The Middle Ages covers a large span of time—from the 5th to the 15th century. In terms of major events, the Middle Ages started roughly after the fall of Rome and ended with the beginning of the Renaissance. The Middle Ages began with a period more commonly known as the Dark Ages. The Dark Ages was marked by the death of the Byzantine Emperor Justinian in 565. This time period was a point in history where civilization was at a low: people didn’t live long, life was exceedingly difficult and religion was the answer.
However, the Dark Ages shouldn’t be the only thing that colors this time. The Middle Ages also saw a flourish in art and, especially, architecture. This can be seen with the rise of three art styles: Byzantine, Romanesque and Gothic. These three styles of art all centered on religion. However, the influence of religion presents itself in different ways for each style. In this blog post, we’ll be focusing on the architecture associated with each of these styles.
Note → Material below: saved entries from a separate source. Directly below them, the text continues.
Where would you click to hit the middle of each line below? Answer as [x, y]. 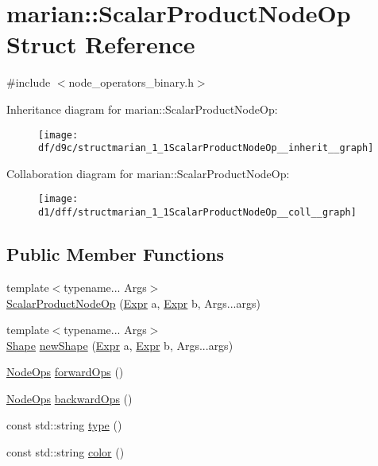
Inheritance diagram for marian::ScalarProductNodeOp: [142, 109]
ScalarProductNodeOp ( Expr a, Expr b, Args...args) [133, 303]
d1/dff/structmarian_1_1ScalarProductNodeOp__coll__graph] [197, 213]
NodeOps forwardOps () [65, 372]
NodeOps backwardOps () [69, 398]
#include [29, 82]
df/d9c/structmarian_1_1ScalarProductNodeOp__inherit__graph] [206, 148]
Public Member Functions [115, 254]
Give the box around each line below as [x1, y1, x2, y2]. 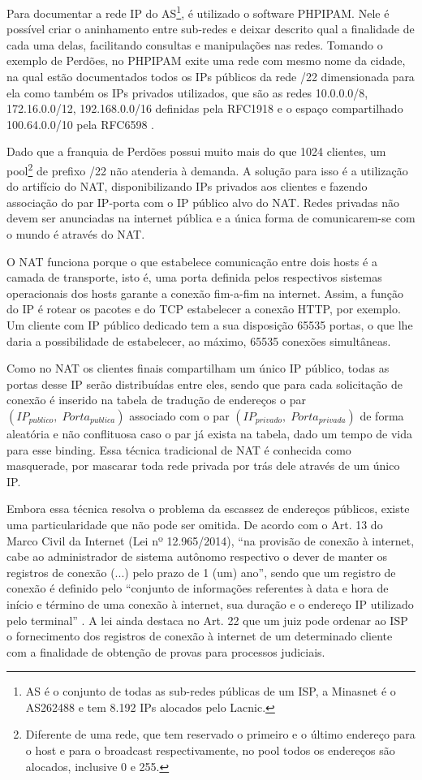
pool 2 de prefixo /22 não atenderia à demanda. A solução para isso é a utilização [6, 160, 408, 179]
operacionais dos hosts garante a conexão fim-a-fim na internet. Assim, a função [6, 284, 403, 301]
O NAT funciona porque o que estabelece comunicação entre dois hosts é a [6, 252, 377, 269]
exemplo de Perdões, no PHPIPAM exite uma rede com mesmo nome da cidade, [6, 52, 406, 69]
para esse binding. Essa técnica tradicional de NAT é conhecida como [6, 441, 351, 458]
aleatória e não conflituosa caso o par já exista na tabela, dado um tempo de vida [6, 424, 413, 442]
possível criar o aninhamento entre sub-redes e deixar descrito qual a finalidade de [6, 20, 415, 37]
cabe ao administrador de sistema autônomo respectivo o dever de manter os [6, 548, 388, 565]

Byzantine architecture is best known for its central-dome churches. An example of this is the Hagia Sophia in Constantinople, Turkey. The Hagia Sophia was built by Emperor Justinian. He wanted to build a church that reflected the grandeur of his empire. Under the direction of two mathematicians: Anthemius of Tralles and Isdorus of Miletus, the Hagia Sophia was built. It takes the form of a Roman rectangular basilica with a huge central dome.
Romanesque architecture is best known for its barrel-vaulted churches. An example of this is the St. Sernin Church in Toulouse, France. Romanesque churches follow a distinct layout. The entire floor plan of the churches take the shape of a holy cross symbolizing the body of Christ. The exterior is typically plain except for a few religious sculptural reliefs. Romanesque churches tend to look very severe, dark and solemn.
Gothic architecture is best known for its pointed-arch churches. An example of this is the Chartres Cathedral in Chartres, France. Gothic cathedrals are some of the most impressive architectural feats. These cathedrals soar in height. Their main focus is verticality and reaching the heavens. To achieve these massive heights, architects used flying buttresses to distribute the intense weight. Chartres Cathedral is a prime example of this. It is richly decorated with sculptures on the exterior. It feels lighter and brighter than a Romanesque church. Everything is about the height and the light. Inside many Gothic churches, there are beautiful stained glass windows. Gothic cathedrals were the symbols of the ultimate civic pride for cities in the Middle Ages.